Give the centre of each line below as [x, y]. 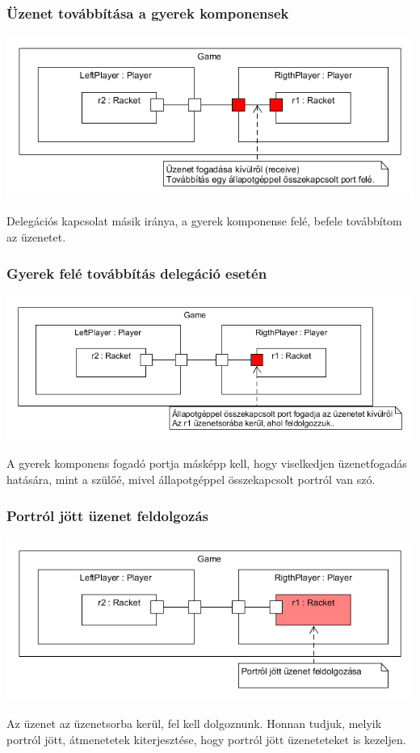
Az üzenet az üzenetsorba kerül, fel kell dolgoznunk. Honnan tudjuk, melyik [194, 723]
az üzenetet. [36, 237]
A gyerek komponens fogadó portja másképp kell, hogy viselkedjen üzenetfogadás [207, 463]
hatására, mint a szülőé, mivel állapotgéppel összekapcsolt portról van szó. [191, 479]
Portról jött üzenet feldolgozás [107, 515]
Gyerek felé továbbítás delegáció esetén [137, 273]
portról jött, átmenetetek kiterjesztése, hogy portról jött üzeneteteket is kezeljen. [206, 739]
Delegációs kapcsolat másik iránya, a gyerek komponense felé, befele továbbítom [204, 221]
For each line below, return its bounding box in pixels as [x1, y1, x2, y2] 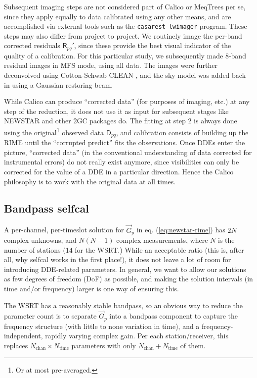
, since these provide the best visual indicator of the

----------

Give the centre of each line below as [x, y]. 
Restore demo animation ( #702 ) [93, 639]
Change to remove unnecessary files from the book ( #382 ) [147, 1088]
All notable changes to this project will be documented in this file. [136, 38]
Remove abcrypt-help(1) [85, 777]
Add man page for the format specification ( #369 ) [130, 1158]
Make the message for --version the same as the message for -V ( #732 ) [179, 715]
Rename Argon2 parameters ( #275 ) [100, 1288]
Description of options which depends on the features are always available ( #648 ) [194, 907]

----------

Your instructions: Where the listing above has a line with "hatására, mint a", start there, and output every line exactly through the line with "portról jött, átmenetetek", which is also included.

Response below:
hatására, mint a szülőé, mivel állapotgéppel összekapcsolt portról van szó. [191, 479]
Portról jött üzenet feldolgozás [107, 515]
Gyerek felé továbbítás delegáció esetén [137, 273]
portról jött, átmenetetek kiterjesztése, hogy portról jött üzeneteteket is kezeljen. [206, 739]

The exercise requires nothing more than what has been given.